Excerpts from a dataset
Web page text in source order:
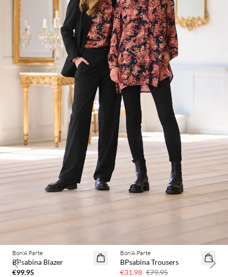
Bon'A Parte
BPsabina Blazer
€99.95
60% off
Bon'A Parte
BPsabina Trousers
€31.98 €79.95
Previous slide Next
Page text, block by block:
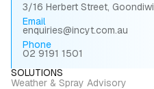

[YOUR ASSIGNMENT]
The result should be a verbatim copy of the data, free of pictures.

[TASK RESPONSE]
Web page text in source order:
Bon'A Parte
BPsabina Blazer
€99.95
60% off
Bon'A Parte
BPsabina Trousers
€31.98 €79.95
Previous slide Next
Page text, block by block:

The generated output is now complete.